Showing posts with label Valeri Larko. Show all posts
Showing posts with label Valeri Larko. Show all posts

Wednesday, October 20, 2010

Valeri Larko Art Influences


I have been a fan of Valeri Larko's "plein air" industrial landscapes.Valeri was a long

time resident of New Jersey where she started painting industrial sites over twenty
years ago. in 2004 she moved to New Rochelle, NY where she currently finds
inspiration in the outer boroughs of NYC. Her paintings remind me of my thoughts
looking out the window of the train in to NYC from NJ. Most people would call the
view ugly but I find the visual richness exciting. Valeri's work captures that richness.





Graffiti, Zerega Ave, Bronx, 2008
Oil on linen 42 x 35 in.




My art reflects my ongoing fascination with the landscape where urban culture and nature collide, most often to be found in the fringes of our cities. It is in these often-overlooked areas that I find both beauty & pathos, bizarre juxtapositions that reflect how we, as a society, have altered and continue to alter the environment. Growing up and living in Northern New Jersey most of my life, surrounded by endless miles of industrial parks, highways and shopping malls, have contributed to my obsession.

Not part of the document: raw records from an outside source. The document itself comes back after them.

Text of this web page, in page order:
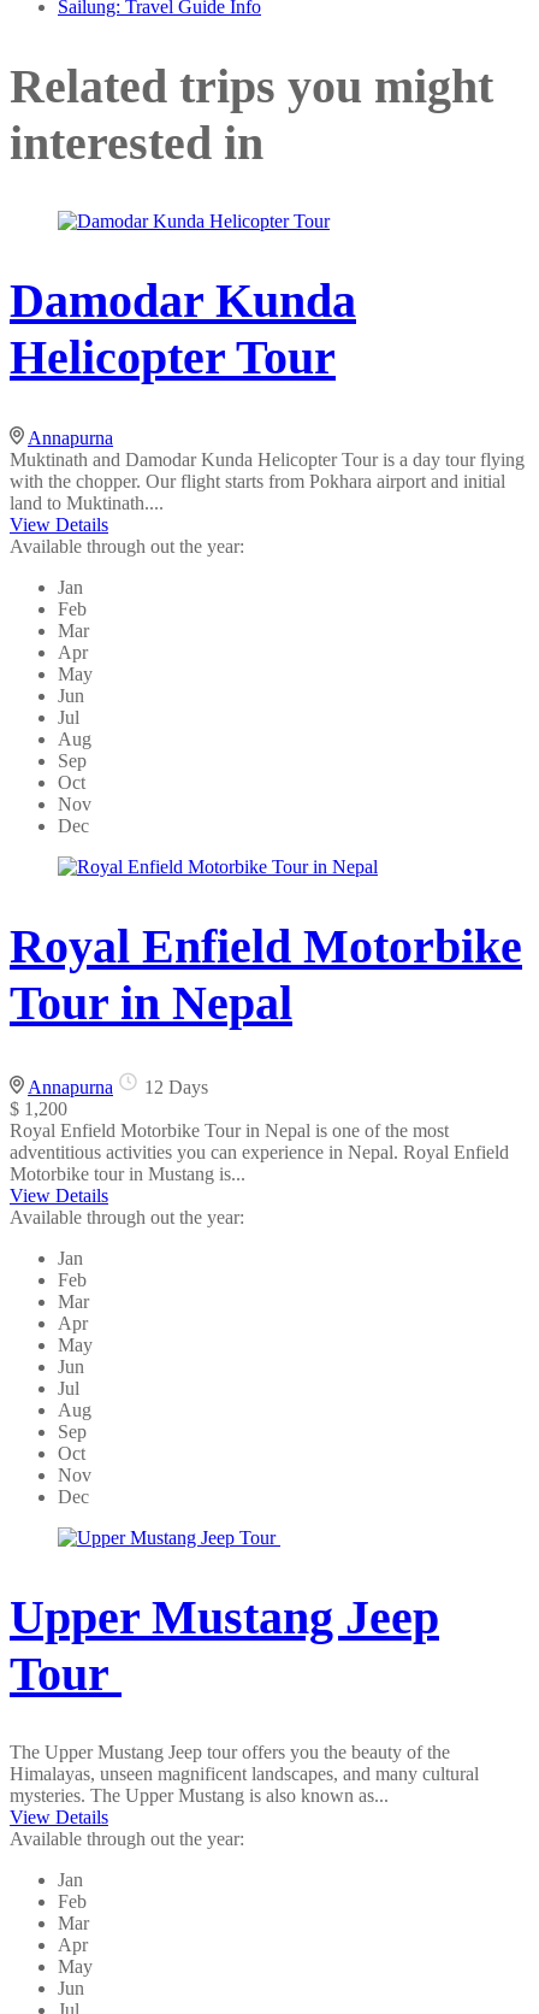
Sailung: Travel Guide Info
Related trips you might
interested in
Damodar Kunda
Helicopter Tour
Annapurna
Muktinath and Damodar Kunda Helicopter Tour is a day tour flying
with the chopper. Our flight starts from Pokhara airport and initial
land to Muktinath....
View Details
Available through out the year:
Jan
Feb
Mar
Apr
May
Jun
Jul
Aug
Sep
Oct
Nov
Dec
Royal Enfield Motorbike
Tour in Nepal
Annapurna
12 Days
$ 1,200
Royal Enfield Motorbike Tour in Nepal is one of the most
adventitious activities you can experience in Nepal. Royal Enfield
Motorbike tour in Mustang is...
View Details
Available through out the year:
Jan
Feb
Mar
Apr
May
Jun
Jul
Aug
Sep
Oct
Nov
Dec
Upper Mustang Jeep
Tour
The Upper Mustang Jeep tour offers you the beauty of the
Himalayas, unseen magnificent landscapes, and many cultural
mysteries. The Upper Mustang is also known as...
View Details
Available through out the year:
Jan
Feb
Mar
Apr
May
Jun
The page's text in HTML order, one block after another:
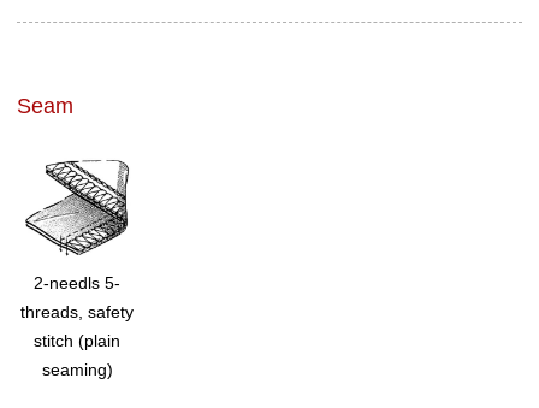
Seam
2-needls 5-
threads, safety
stitch (plain
seaming)
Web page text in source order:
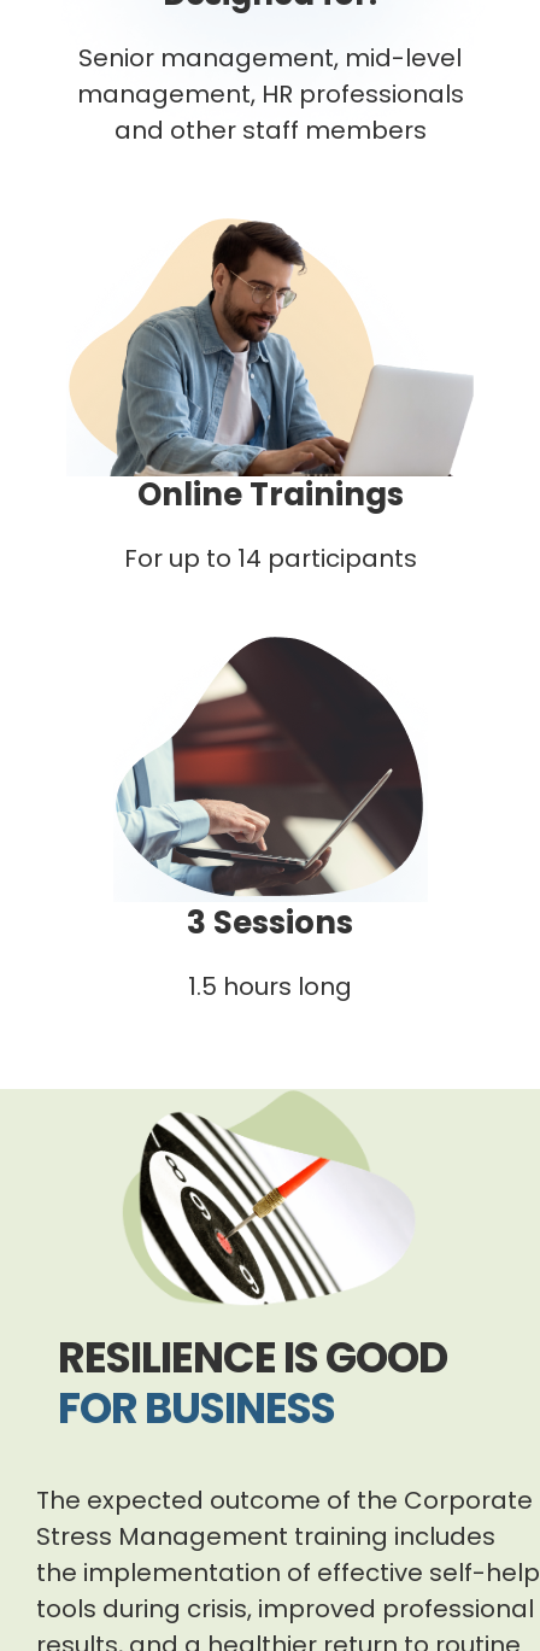
Senior management, mid-level
management, HR professionals
and other staff members
Online Trainings
For up to 14 participants
3 Sessions
1.5 hours long
RESILIENCE IS GOOD
FOR BUSINESS
The expected outcome of the Corporate
Stress Management training includes
the implementation of effective self-help
tools during crisis, improved professional

Behind the Restaurant Depot, Newtown Creek, 2009, oil/linen, 20" x 64", courtesy of the artist


" I would say that my major artistic influence is more a response to the contemporary landscape with all it's contradictions rather then to a particular artist or group of artists. Moving to Jersey City early in my career, i.e. just out of art school, plus my love of painting from life were the two factors that influenced what I continue to focus on twenty plus years later. If I had never moved to Jersey City, especially so early in my development as an artist, I rather doubt I'd be painting what I do today. That funky urban landscape grabbed my imagination and combined with my love of painting on location has provided me with endless inspiration.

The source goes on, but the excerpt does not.